Private Shared Sub WriteLine(ByVal format As String, _
ByVal ParamArray args() As Object)
If (output = OutputType.Console) Then
System.Console.WriteLine(String.Format(format, args))
Else ' debug
System.Diagnostics.Debug.WriteLine( _
String.Format(format, args))
End If
End Sub

End Class

Friend Class MarkTime
Private stack As Stack(Of Stamp) = Nothing
Public Sub New()
stack = New Stack(Of Stamp)()
End Sub

Public Function AddStart() As String
Dim start As Stamp = New Stamp()
stack.Push(start)
Return start.StartTime
End Function

Public Function RemoveStart() As String
If (stack.Peek() Is Nothing = False) Then
Return stack.Pop().ElapsedTimeString
Else
Return ""
End If

End Function
End Class

Friend Class Stamp
Private start As DateTime
Public Sub New()
start = DateTime.Now
End Sub

Public ReadOnly Property ElapsedTimeString() As String
Get
Return ElapsedTime.ToString()
End Get
End Property

Public ReadOnly Property StartTime()
Get
Return start.ToLongTimeString()
End Get
End Property

Public ReadOnly Property ElapsedTime() As TimeSpan
Get
Return DateTime.Now.Subtract(start)
End Get
End Property
End Class
End Namespace

Put Your Code on the Clock

You just created an AutoProfiler that enables a consumer to time any statement, multiple statement, method, or larger block of code only by calling AutoProfiler.Start and AutoProfiler.Stopp.

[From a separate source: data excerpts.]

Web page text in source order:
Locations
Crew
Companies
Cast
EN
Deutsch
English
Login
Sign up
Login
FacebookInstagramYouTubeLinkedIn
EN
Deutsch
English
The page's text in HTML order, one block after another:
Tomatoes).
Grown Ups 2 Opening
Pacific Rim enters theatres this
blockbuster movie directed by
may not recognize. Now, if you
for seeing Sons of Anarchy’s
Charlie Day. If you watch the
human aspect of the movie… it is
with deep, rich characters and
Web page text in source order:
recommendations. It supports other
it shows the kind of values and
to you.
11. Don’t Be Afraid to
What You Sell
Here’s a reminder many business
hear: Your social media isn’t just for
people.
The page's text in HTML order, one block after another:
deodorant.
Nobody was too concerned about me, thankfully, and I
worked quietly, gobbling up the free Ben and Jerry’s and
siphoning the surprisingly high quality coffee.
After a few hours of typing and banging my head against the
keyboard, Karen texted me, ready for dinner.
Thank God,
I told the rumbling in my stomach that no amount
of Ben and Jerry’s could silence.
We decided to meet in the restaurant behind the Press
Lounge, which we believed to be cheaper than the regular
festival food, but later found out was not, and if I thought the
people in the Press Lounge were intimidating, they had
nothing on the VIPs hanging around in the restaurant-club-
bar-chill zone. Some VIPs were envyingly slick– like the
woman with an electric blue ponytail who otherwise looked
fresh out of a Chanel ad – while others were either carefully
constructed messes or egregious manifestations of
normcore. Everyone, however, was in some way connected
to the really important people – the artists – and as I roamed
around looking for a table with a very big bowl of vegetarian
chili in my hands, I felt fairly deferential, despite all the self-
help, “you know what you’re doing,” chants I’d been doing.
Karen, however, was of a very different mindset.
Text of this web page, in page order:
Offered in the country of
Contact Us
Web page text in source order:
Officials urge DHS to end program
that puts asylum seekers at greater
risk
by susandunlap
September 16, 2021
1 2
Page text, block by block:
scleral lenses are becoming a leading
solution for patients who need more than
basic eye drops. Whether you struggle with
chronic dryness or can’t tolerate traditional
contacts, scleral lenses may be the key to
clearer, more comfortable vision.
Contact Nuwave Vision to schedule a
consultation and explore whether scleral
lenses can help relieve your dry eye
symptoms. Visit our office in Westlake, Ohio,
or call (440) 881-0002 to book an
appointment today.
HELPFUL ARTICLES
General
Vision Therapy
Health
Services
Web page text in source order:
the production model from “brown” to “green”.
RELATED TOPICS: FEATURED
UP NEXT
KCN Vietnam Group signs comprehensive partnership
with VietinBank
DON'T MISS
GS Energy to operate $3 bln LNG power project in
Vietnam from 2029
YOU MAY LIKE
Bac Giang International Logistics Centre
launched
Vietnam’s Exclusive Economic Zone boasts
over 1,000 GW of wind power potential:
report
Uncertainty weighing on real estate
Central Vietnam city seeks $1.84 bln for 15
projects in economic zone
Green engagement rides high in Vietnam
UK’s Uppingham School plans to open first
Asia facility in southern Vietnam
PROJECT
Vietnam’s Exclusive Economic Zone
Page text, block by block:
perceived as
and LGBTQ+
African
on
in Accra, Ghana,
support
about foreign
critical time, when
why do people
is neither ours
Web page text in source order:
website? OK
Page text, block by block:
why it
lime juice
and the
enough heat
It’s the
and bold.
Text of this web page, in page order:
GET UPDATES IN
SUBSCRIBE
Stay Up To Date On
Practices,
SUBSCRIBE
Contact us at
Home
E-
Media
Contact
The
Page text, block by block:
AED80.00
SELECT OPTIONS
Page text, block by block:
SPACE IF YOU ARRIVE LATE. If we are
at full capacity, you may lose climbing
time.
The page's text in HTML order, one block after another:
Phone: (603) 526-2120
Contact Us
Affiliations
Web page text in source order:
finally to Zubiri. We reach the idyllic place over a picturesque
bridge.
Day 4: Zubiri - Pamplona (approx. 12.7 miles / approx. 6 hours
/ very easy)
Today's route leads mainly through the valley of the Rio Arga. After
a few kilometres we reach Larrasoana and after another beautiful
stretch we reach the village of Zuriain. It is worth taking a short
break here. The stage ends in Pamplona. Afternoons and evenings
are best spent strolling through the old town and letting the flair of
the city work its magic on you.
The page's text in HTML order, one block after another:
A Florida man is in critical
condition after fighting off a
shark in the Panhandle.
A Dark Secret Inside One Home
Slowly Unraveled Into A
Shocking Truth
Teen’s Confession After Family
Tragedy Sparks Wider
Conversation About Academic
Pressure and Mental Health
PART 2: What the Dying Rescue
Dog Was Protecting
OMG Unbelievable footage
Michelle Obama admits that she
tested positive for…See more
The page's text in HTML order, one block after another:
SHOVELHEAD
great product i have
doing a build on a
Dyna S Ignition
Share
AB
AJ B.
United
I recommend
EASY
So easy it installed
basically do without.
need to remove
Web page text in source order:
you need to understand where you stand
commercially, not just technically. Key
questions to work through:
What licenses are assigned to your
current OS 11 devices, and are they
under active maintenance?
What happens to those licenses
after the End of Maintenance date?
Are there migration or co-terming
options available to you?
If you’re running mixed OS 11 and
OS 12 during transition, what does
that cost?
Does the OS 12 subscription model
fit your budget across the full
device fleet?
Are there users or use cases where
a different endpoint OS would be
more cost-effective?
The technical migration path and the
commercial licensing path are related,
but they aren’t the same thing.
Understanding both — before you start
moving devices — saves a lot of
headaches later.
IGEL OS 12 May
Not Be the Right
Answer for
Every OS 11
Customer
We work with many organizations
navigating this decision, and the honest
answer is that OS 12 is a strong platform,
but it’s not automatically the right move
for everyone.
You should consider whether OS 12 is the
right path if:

This technique employs generics, hashtables, reflection, and the knowledge of the StackTrace class. You will find it useful whenever you encounter code running slower than desired.

My father taught me that a craftsman is known by the quality of his tools. Writing high-quality .NET code depends on knowing which .NET tools exist and crafting those that are absent. I hope you find the AutoProfiler helpful and easy to use.